BioMarin hemophilia gene therapy further delayed by FDA requests

Nov. 8, 2022

The U.S. FDA has requested more data on BioMarin Pharmaceutical's investigational AAV gene therapy for hemophilia A — further extending a regulatory process that has been strung out by repeated requests from the agency.

According to California-based BioMarin, as part of their review of the BLA, the FDA has scheduled a Pre-Licensure Inspection (PLI) of BioMarin's gene therapy manufacturing facility, located in Novato, CA. The FDA also has requested that the company submit results from the upcoming three-year data analysis from the ongoing phase 3 GENEr8-1 study.

The submission of these results may likely qualify as a 'Major Amendment' to the BLA, which would extend the current PDUFA action date of March 31, 2023 by three months.

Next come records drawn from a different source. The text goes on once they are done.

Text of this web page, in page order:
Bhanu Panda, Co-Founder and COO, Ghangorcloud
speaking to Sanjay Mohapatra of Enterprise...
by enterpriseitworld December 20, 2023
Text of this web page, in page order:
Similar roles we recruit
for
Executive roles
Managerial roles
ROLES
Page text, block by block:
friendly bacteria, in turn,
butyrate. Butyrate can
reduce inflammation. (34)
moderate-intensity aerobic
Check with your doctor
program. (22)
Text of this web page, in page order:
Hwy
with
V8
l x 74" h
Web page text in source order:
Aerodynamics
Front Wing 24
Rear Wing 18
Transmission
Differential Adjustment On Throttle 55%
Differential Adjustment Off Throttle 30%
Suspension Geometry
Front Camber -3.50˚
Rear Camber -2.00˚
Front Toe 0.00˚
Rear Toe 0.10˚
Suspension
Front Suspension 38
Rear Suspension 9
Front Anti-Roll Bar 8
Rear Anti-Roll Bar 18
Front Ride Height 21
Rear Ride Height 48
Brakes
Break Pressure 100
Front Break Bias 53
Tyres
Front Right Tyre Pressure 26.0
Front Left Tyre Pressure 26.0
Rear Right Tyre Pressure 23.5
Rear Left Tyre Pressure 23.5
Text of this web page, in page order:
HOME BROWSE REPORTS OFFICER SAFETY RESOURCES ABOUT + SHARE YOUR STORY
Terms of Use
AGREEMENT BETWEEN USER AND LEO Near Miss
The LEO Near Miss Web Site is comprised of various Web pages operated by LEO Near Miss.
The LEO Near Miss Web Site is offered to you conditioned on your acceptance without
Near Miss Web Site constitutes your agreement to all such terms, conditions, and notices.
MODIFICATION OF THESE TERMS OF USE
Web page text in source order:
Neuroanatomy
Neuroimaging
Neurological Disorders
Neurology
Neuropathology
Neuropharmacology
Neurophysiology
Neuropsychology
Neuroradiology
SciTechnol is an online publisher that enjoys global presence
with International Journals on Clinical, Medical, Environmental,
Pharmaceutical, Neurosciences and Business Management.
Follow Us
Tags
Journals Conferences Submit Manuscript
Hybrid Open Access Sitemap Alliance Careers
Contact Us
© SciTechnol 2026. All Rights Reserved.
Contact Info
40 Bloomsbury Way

The FDA first rejected the company's BLA back in August 2020, noting that results from the phase 1/2 trials and phase 3 trials had conflicting data as to the protective durability of the drug.  Determined, BioMarin pressed forward and was planning to resubmit its BLA in June 2022. But a month prior to that happening, in a press release discussing study results, BioMarin quietly mentioned that the agency has requested additional information and analyses of data to be included in the BLA — pushing the the BLA resubmission to September.

In its Sept. resubmission, BioMarin addressed the concerns raised by an FDA’s complete response letter issued in 2020, including two-year outcome data from its GENEr8-1 phase 3 trial as well as five-year follow-up data from the previous studies. 

BioMarin's therapy — which got the green light by the European Commission back in August under the brand name Roctavian — was granted RMAT, Breakthrough Therapy and Orphan drug designations by the FDA.